Items from a dataset
'''
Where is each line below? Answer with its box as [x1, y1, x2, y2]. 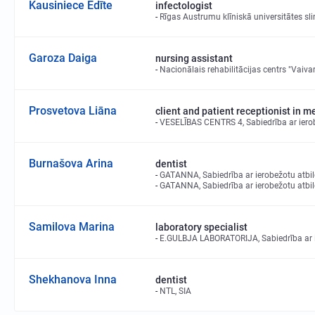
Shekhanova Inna [29, 272, 117, 286]
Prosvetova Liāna [29, 103, 117, 117]
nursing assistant [155, 52, 233, 64]
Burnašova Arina [29, 156, 113, 170]
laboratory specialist [155, 221, 247, 233]
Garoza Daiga [29, 51, 97, 65]
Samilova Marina [29, 219, 115, 233]
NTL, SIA [160, 285, 191, 296]
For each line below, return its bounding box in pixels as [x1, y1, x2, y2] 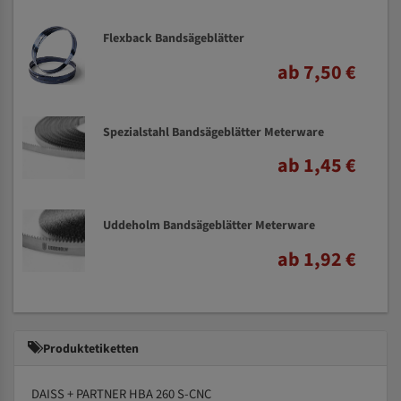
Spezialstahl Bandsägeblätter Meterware [103, 123, 324, 141]
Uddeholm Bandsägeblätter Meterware [103, 217, 315, 235]
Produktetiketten [40, 339, 139, 358]
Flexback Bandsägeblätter [103, 30, 244, 48]
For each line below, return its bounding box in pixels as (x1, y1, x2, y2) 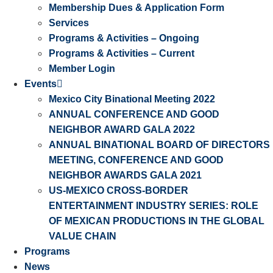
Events (24, 79, 57, 90)
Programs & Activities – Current (49, 48, 194, 59)
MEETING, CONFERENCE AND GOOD (49, 155, 224, 166)
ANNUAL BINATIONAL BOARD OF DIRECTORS (49, 140, 270, 151)
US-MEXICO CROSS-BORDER (49, 185, 188, 196)
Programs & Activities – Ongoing (49, 33, 199, 44)
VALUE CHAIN (49, 231, 116, 242)
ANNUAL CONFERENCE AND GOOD (49, 109, 219, 120)
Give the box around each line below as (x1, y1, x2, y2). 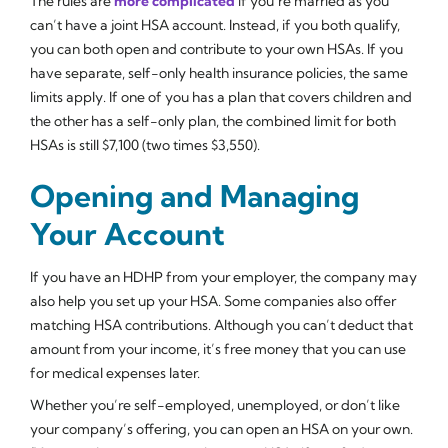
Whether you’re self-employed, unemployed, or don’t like (30, 395, 400, 414)
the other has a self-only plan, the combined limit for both (30, 111, 396, 130)
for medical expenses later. (30, 363, 200, 382)
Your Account (30, 214, 225, 253)
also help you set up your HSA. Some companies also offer (30, 291, 396, 310)
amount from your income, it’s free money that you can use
'''
Your instructions ::
The required result is an exact copy of the lines from the line containing "Programs & Activities – Current" through the end of the entries, with every picture left out.

Finished task ::
Programs & Activities – Current (49, 48, 194, 59)
MEETING, CONFERENCE AND GOOD (49, 155, 224, 166)
ANNUAL BINATIONAL BOARD OF DIRECTORS (49, 140, 270, 151)
US-MEXICO CROSS-BORDER (49, 185, 188, 196)
Programs & Activities – Ongoing (49, 33, 199, 44)
VALUE CHAIN (49, 231, 116, 242)
ANNUAL CONFERENCE AND GOOD (49, 109, 219, 120)
Give the box around each line below as (x1, y1, x2, y2). 
Whether you’re self-employed, unemployed, or don’t like (30, 395, 400, 414)
the other has a self-only plan, the combined limit for both (30, 111, 396, 130)
for medical expenses later. (30, 363, 200, 382)
Your Account (30, 214, 225, 253)
also help you set up your HSA. Some companies also offer (30, 291, 396, 310)
amount from your income, it’s free money that you can use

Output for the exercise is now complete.